The existence of successful health insurance plans prevented government intervention until the mid-1950s. In 1954, Social Security coverage included disability benefits for the first time, and in 1965, Medicare and Medicaid programs were introduced, in part because of the Democratic majority in Congress. In the 1970s and 1980s, more expensive medical technology and flaws in the health care system led to higher costs for health insurance companies. Responding to higher costs, employee benefit plans changed into managed care plans, and Health Maintenance Organizations (HMOs) emerged. Managed care plans are unique in that they involve a particular network of healthcare providers that have been verified for healthcare quality and that have agreements with the insurer about price and related issues. HMOs were originally primarily nonprofit, but they were quickly replaced by commercial interests, and managed care only succeeded in temporarily slowing the growth of healthcare costs.

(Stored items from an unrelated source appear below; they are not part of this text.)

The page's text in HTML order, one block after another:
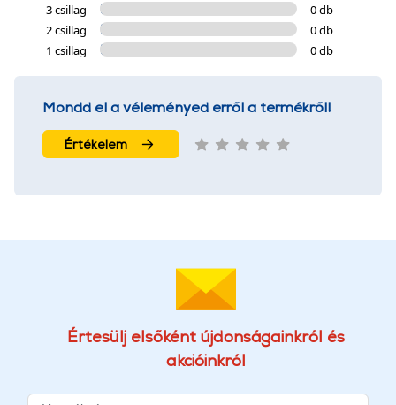
3 csillag
0 db
2 csillag
0 db
1 csillag
0 db
Mondd el a véleményed erről a termékről!
Értékelem
Értesülj elsőként újdonságainkról és
akcióinkról
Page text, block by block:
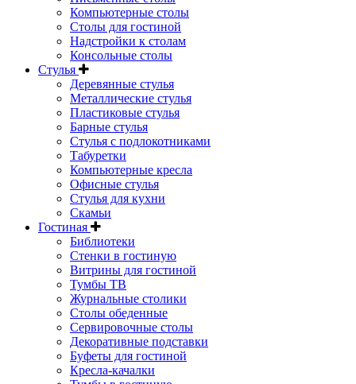
Компьютерные столы
Столы для гостиной
Надстройки к столам
Консольные столы
Стулья
Деревянные стулья
Металлические стулья
Пластиковые стулья
Барные стулья
Стулья с подлокотниками
Табуретки
Компьютерные кресла
Офисные стулья
Стулья для кухни
Скамьи
Гостиная
Библиотеки
Стенки в гостиную
Витрины для гостиной
Тумбы ТВ
Журнальные столики
Столы обеденные
Сервировочные столы
Декоративные подставки
Буфеты для гостиной
Кресла-качалки
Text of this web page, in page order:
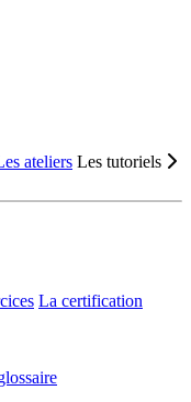
ateliers Les tutoriels
La certification
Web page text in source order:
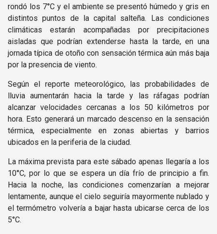
rondó los 7°C y el ambiente se presentó húmedo y gris en
distintos puntos de la capital salteña. Las condiciones
climáticas estarán acompañadas por precipitaciones
aisladas que podrían extenderse hasta la tarde, en una
jornada típica de otoño con sensación térmica aún más baja
por la presencia de viento.
Según el reporte meteorológico, las probabilidades de
lluvia aumentarán hacia la tarde y las ráfagas podrían
alcanzar velocidades cercanas a los 50 kilómetros por
hora. Esto generará un marcado descenso en la sensación
térmica, especialmente en zonas abiertas y barrios
ubicados en la periferia de la ciudad.
La máxima prevista para este sábado apenas llegaría a los
10°C, por lo que se espera un día frío de principio a fin.
Hacia la noche, las condiciones comenzarían a mejorar
lentamente, aunque el cielo seguiría mayormente nublado y
el termómetro volvería a bajar hasta ubicarse cerca de los
5°C.
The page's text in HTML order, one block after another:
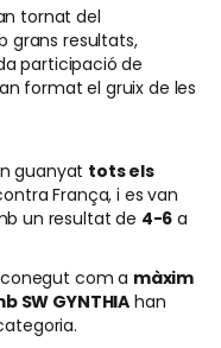
tornat del
grans resultats,
participació de
format el gruix de les
guanyat tots els
França, i es van
un resultat de 4-6 a
com a màxim
SW GYNTHIAhan
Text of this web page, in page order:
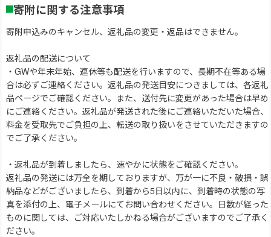
寄附に関する注意事項
寄附申込みのキャンセル、返礼品の変更・返品はできません。
返礼品の配送について
・GWや年末年始、連休等も配送を行いますので、長期不在等ある場
合は必ずご連絡ください。返礼品の発送目安につきましては、各返礼
品ページでご確認ください。また、送付先に変更があった場合は早め
にご連絡ください。返礼品が発送された後にご連絡いただいた場合、
料金を受取先でご負担の上、転送の取り扱いをさせていただきますの
でご了承ください。
・返礼品が到着しましたら、速やかに状態をご確認ください。
返礼品の発送には万全を期しておりますが、万が一に不良・破損・誤
納品などがございましたら、到着から5日以内に、到着時の状態の写
真を添付の上、電子メールにてお問い合わせください。日数が経った
ものに関しては、ご対応いたしかねる場合がございますのでご了承く
ださい。
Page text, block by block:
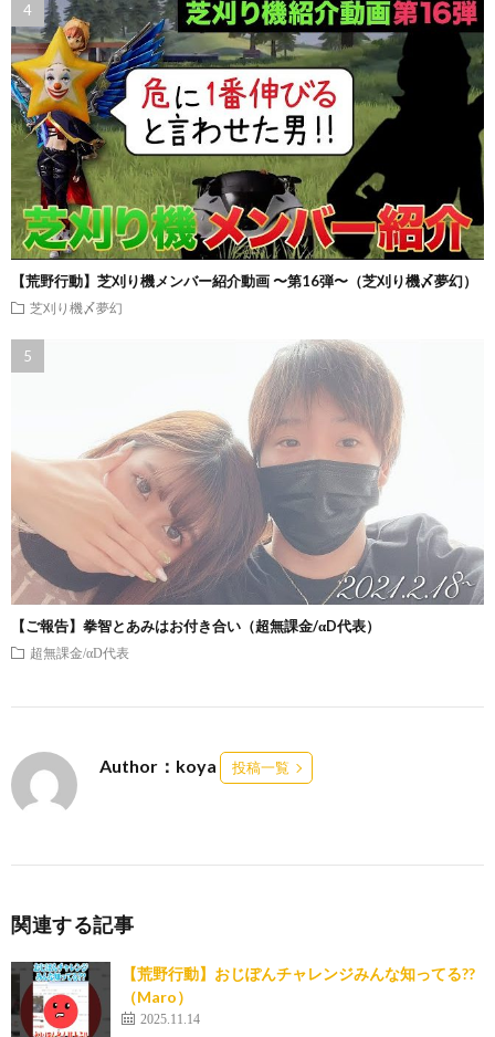
【荒野行動】芝刈り機メンバー紹介動画 〜第16弾〜（芝刈り機〆夢幻）
芝刈り機〆夢幻
【ご報告】拳智とあみはお付き合い（超無課金/αD代表）
超無課金/αD代表
Author：koya 投稿一覧
関連する記事
【荒野行動】おじぽんチャレンジみんな知ってる??
（Maro）
2025.11.14
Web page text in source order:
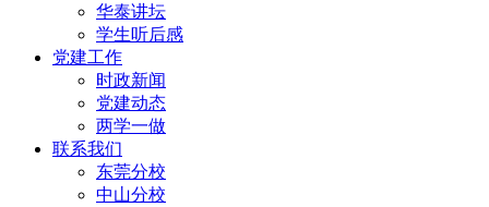
华泰讲坛
学生听后感
党建工作
时政新闻
党建动态
两学一做
联系我们
东莞分校
中山分校
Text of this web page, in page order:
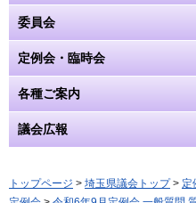
委員会
定例会・臨時会
各種ご案内
議会広報
トップページ > 埼玉県議会トップ> 定
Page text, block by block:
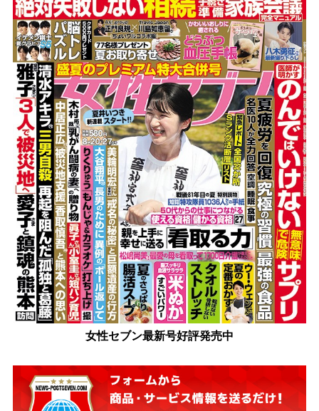
女性セブン最新号好評発売中
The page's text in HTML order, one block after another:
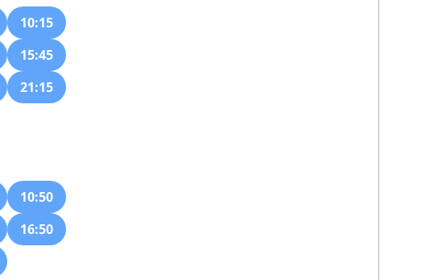
10:15
15:45
21:15
10:50
16:50
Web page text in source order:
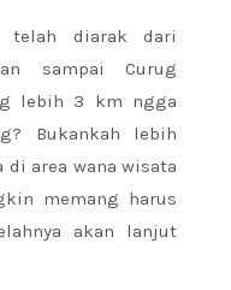
telah diarak dari
sampai Curug
lebih 3 km ngga
Bukankah lebih
area wana wisata
memang harus
akan lanjut
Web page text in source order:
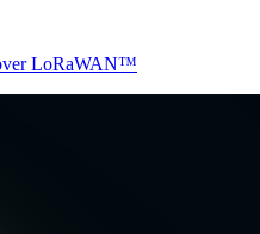
LoRaWAN™
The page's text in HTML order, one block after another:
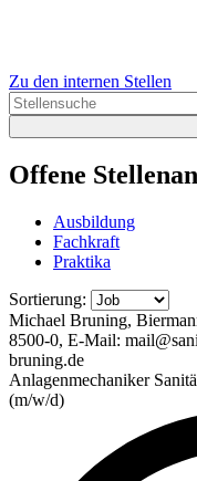
Zu den internen Stellen
Offene
Ausbildung
Fachkraft
Praktika
Sortierung:
Michael Bruning,
8500-0, E-Mail:
bruning.de
Anlagenmechaniker
(m/w/d)
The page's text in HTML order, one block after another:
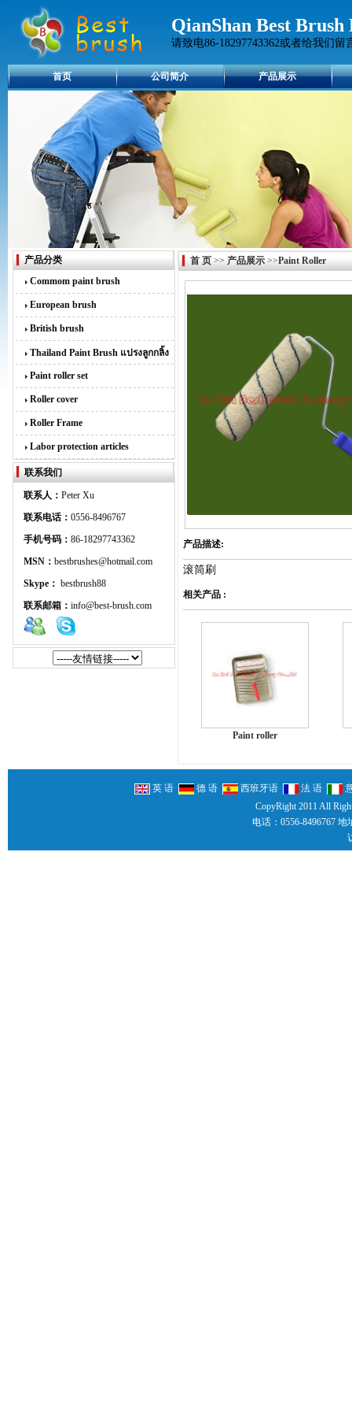
QianShan Best
请致电86-18297743362或者给我们留
首页 公司简介 产品展示
产品分类
Commom paint brush
European brush
British brush
Thailand Paint Brush แปรงลูกกลิ้ง
Paint roller set
Roller cover
Roller Frame
Labor protection articles
联系我们
联系人： Peter Xu
联系电话： 0556-8496767
手机号码： 86-18297743362
MSN： bestbrushes@hotmail.com
Skype： bestbrush88
联系邮箱： info@best-brush.com
首 页 >> 产品展示>>Paint Roller
产品描述:
滚筒刷
相关产品 :
Paint roller
英 语 德 语 西班牙语 法 语
CopyRight 2011 All
电话：0556-8496767 地
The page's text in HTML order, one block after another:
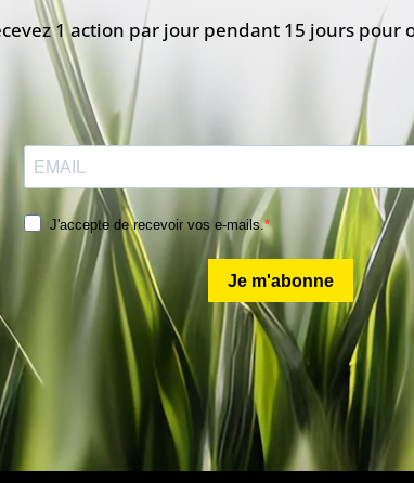
1 action par jour pendant 15 jours pour
J'accepte de recevoir vos e-mails.
Je m'abonne
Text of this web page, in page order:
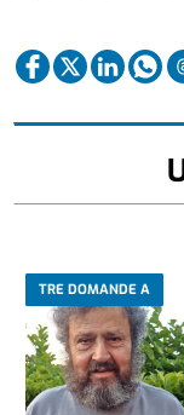
TRE DOMANDE A
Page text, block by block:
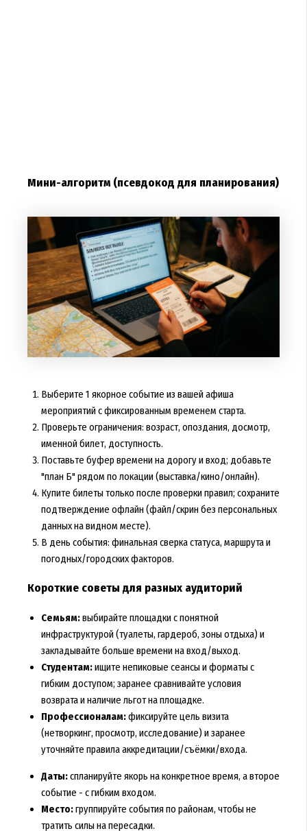
Мини-алгоритм (псевдокод для планирования)
Выберите 1 якорное событие из вашей афиша
мероприятий с фиксированным временем старта.
Проверьте ограничения: возраст, опоздания, досмотр,
именной билет, доступность.
Поставьте буфер времени на дорогу и вход; добавьте
"план Б" рядом по локации (выставка/кино/онлайн).
Купите билеты только после проверки правил; сохраните
подтверждение офлайн (файл/скрин без персональных
данных на видном месте).
В день события: финальная сверка статуса, маршрута и
погодных/городских факторов.
Короткие советы для разных аудиторий
Семьям:выбирайте площадки с понятной
инфраструктурой (туалеты, гардероб, зоны отдыха) и
закладывайте больше времени на вход/выход.
Студентам:ищите непиковые сеансы и форматы с
гибким доступом; заранее сравнивайте условия
возврата и наличие льгот на площадке.
Профессионалам:фиксируйте цель визита
(нетворкинг, просмотр, исследование) и заранее
уточняйте правила аккредитации/съёмки/входа.
Даты:спланируйте якорь на конкретное время, а второе
событие - с гибким входом.
Место:группируйте события по районам, чтобы не
тратить силы на пересадки.
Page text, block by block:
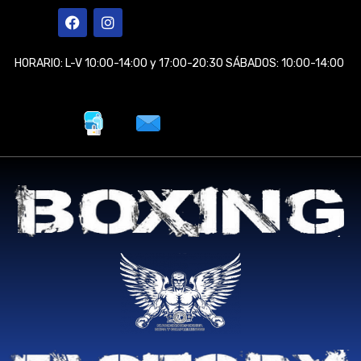
F
a
e
b
I
n
t
a
HORARIO: L-V 10:00-14:00 y 17:00-20:30 SÁBADOS: 10:00-14:00
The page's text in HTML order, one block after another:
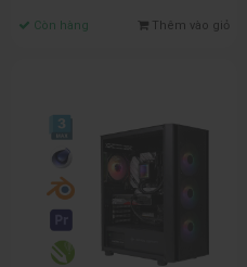
Còn hàng Thêm vào giỏ
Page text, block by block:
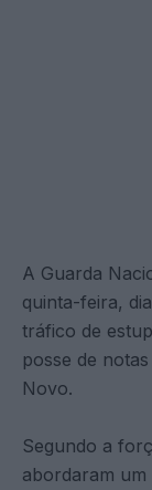
A Guarda
quinta-feira,
tráfico de
posse de
Novo.
Segundo a
abordaram
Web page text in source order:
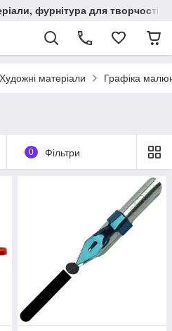
фурнітура для творчості
Художні матеріали Графіка
0 Фільтри
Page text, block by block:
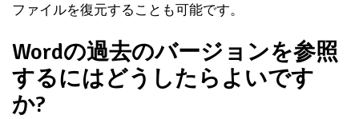
ファイルを復元することも可能です。
Wordの過去のバージョンを参照
するにはどうしたらよいです
か?
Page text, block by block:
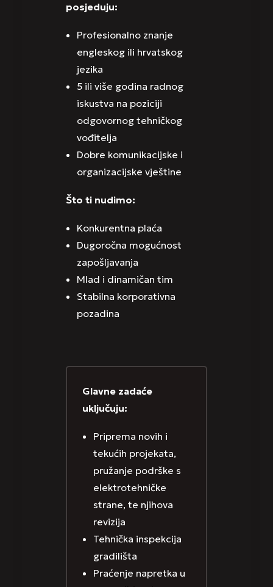
posjeduju:
Profesionalno znanje
engleskog ili hrvatskog
jezika
5 ili više godina radnog
iskustva na poziciji
odgovornog tehničkog
vođitelja
Dobre komunikacijske i
organizacijske vještine
Što ti nudimo:
Konkurentna plaća
Dugoročna mogućnost
zapošljavanja
Mlad i dinamičan tim
Stabilna korporativna
pozadina
Glavne zadaće
uključuju:
Priprema novih i
tekućih projekata,
pružanje podrške s
elektrotehničke
strane, te njihova
revizija
Tehnička inspekcija
gradilišta
Praćenje napretka u

Responding to the troubles in the United States health care system, President Bill Clinton proposed a universal healthcare system in 1993, but it was rejected by Congress. Nonetheless, some developments in health insurance took place in the 1990s, including the Mental Health Parity Act and the Health Insurance Portability and Accountability Act, both passed in 1996. However, ever since the failure of Clinton’s proposal, the health insurance system has never been fundamentally restructured.
According to the U.S. Census Bureau, 45.7 million Americans, or 15.3% of the population, were uninsured in 2007. Clearly, the health insurance system needs major reform. But before proposing ways to solve the current healthcare crisis, it is crucial to understand the history of health insurance in the United States. This history tells us how we got into the crisis in the first place – among other things, it reveals how premiums became dependent on risk, and how workplaces became the primary suppliers of health insurance. Once we elucidate the origin of the system’s problems, hopefully we will have better insight on how the healthcare crisis can be resolved.